For effective Management there are five elements to consider:

  1. Permissioning & Auditing: Which employees, departments, or systems can issue which kinds of VCs? Who can make which kinds of changes? Who did what, when? 
  2. Staging: Where is the source data for each type of VC and how will it be accessed? How will Holders be ID proofed prior to issuance? Which policies will be used and how will they be managed? Which Processing service(s) will be used?
  3. Workflow Automation: How will you batch/automate offering, issuance, revocation, reissuance and more at scale? How will you handle exceptions, rejections, and expirations? Which processes must remain manual, and which can be automated, especially at scale?
  4. Interactions With Holders: How will you communicate with Holders, and help those having problems? How will you permission, track, and control communications with Holders, across departments and employees? How might VCs authenticate employees and customers when they call in, log in, or walk in?
  5. Recording, Reporting, & Analytics: Where will you record and manage all Holder-related data and interactions, such as personal info, source data, VCs issued, verifications, communications, revocations? How will you report and analyze your event data? How will you discover which VCs are up for renewal next month?

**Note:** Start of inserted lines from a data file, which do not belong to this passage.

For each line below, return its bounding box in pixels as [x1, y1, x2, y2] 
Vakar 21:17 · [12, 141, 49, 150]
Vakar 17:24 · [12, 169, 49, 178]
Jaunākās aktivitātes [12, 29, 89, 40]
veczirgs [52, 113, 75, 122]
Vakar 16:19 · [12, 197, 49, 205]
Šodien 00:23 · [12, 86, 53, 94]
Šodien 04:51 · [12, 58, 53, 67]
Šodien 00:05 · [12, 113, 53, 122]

As mentioned above, VC standards and technologies are still being solidified. Because the Management layer is abstracted from the Processing and Storage layers where changes in these standards would have a direct impact, a dedicated VC management system can enable organizations to get started with VCs sooner rather than later and navigate changes as they occur, mitigating interoperability differences between non-uniform standards and technologies. This separation also helps avoid vendor and technology lock-in at the Processing and Storage layers.

Layer 4: Applications

As with the internet, the Applications layer sits atop all others, providing the user interface humans need to utilize the layers underneath. Also like the internet, this layer is likely where most of the business value VCs bring will be created, and captured.

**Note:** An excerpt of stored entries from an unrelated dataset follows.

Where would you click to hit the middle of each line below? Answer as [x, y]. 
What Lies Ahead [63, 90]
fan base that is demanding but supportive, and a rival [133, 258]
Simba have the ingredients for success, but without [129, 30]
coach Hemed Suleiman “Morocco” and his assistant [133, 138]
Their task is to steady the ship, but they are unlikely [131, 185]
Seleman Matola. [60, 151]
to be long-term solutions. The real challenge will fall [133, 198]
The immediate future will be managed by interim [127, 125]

The EU Identity Wallet announcement has a great list of capabilities that will be powered by some form of VC, including easy-to-envision Applications. For each use case taken from the announcement, it’s easy to envision the various applications needed by Issuers, Holders, and Verifiers:

  • public services such as requesting birth certificates, medical certificates, reporting a change of address
  • opening a bank account 
  • filing tax returns
  • applying for a university, at home or in another Member State
  • storing a medical prescription that can be used anywhere in Europe 
  • proving your age
  • renting a car using a digital driving license
  • checking in to a hotel 

In each use case, to provide the best possible experience for Holders and those that serve them, a superior application UI will hide the complexities of all other VC functions.

Years ago, we called a gaming company that used the internet within its game an “internet gaming company”. Now internet utilization is expected, and it’s just a “gaming company” again. The same will happen with VCs: the first VC-enabled applications will be new and different from other applications until they’re not, when VC-powered trust and security will become table stakes and mostly hidden from view.

In Conclusion

We’ve already used this VC Stack extensively in conversations with customers, prospective customers, partners, and VC experts, and the feedback has been universal: it is very helpful in clarifying how VCs work, and what services different vendors provide and how they work together.

The VC Stack is not part of any standard specification or official pronouncement from some global consortium like W3C, ToIP or DIF; it is something we conceived to help explain the different roles we see in the VC ecosystem and how they work together. We welcome any and all feedback and suggestions for improvement.